Despite decades of research and impressive strides in driving down mortality from leukemia, two simple facts remain: Not much is known about a cause, and cancers of the blood are notorious for their ability to repel chemotherapy.
"Leukemia is all about cells that got the wrong signals," said Dr. Arlene Redner, associate chief of oncology at Schneider Children's Hospital in New Hyde Park. "Instead of growing and maturing, they suffer from arrested development and crowd the normal cells out of the bone marrow."
An estimated 245,225 people in the United States are living with, or are in remission from, leukemia. An estimated 44,790 new U.S. cases are expected to have been diagnosed this year.
The public face of leukemia is often that of a child, such as 6-year-old Julianna Buttner of Farmingville, for whom more than 2,600 lined up last weekend to see if they could be bone-marrow donors. In reality, blood cancers are diseases of aging. The median age of people with leukemia is 66. The cancer strikes 10 times more adults than children.
Two forms of leukemia occur in childhood: ALL, acute lymphocytic leukemia; and AML, acute myelogenous leukemia. An estimated 80 percent of pediatric leukemias are ALL, Redner said, and 20 percent are AML. Buttner has ALL.
For adults, the incidence is reversed: 80 percent of cases are AML, and 20 percent are ALL.
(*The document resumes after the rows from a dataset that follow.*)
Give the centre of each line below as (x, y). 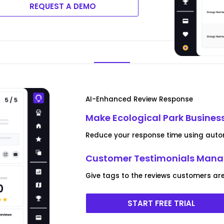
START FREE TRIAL (161, 203)
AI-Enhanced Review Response (139, 99)
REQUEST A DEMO (62, 6)
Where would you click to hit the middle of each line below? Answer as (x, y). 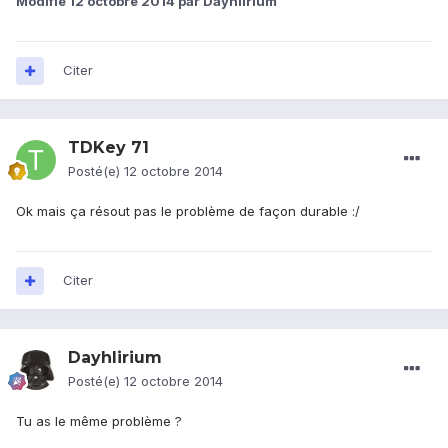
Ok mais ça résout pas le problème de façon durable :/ (188, 211)
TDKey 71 (108, 148)
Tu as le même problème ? (99, 421)

ALL has one of the highest cure rates for any form of cancer affecting children. But current treatments - which mostly rely on a combination of chemotherapeutic drugs - do not always work long-term.
"Despite the fact that we celebrate the [successful] outcomes for most children with ALL, 20 percent of these patients relapse," said Dr. William Carroll, director of the cancer institute at NYU's Langone Medical Center in Manhattan.
Relapses are also common in AML, which has numerous subtypes. Some lead to a rapid episode of drug resistance. "Some children overexpress certain genes," Carroll said of strands of DNA that bear the blueprint for drug resistance.
When remissions cannot be sustained, doctors ramp up to the next step - a bone-marrow transplant, preferably from a closely matched, related donor. Bone marrow is the spongy tissue of the skeletal system. It harbors stem cells, the source from which all blood cells emerge. An infusion of healthy stem cells can result in a cancer-free blood supply.
Another source can be banked umbilical cord blood, which is rich in embryonic stem cells. Cord blood may ultimately help patients who cannot find matches in their families or communities, said Deborah Banker, a vice president at the Leukemia and Lymphoma Society's headquarters in Mamaroneck.
With adult stem cells, she said, doctors must match eight markers between donor and recipient; with embryonic cells that number is cut in half. But cord blood is expensive and in short supply.
Sometimes a wide net must be cast to find a donor.
Alex Mele, a 15-year-old leukemia patient from Coram, has had three donor drives. But so far no luck.
Alex's father, Lou, said specific groups of people may hold the key. "What the doctors tell me is that somebody of a Mediterranean background might give him better odds," Lou Mele said. "But I'll take any anybody. I'll take somebody from Oompah Oompah land if they're a match."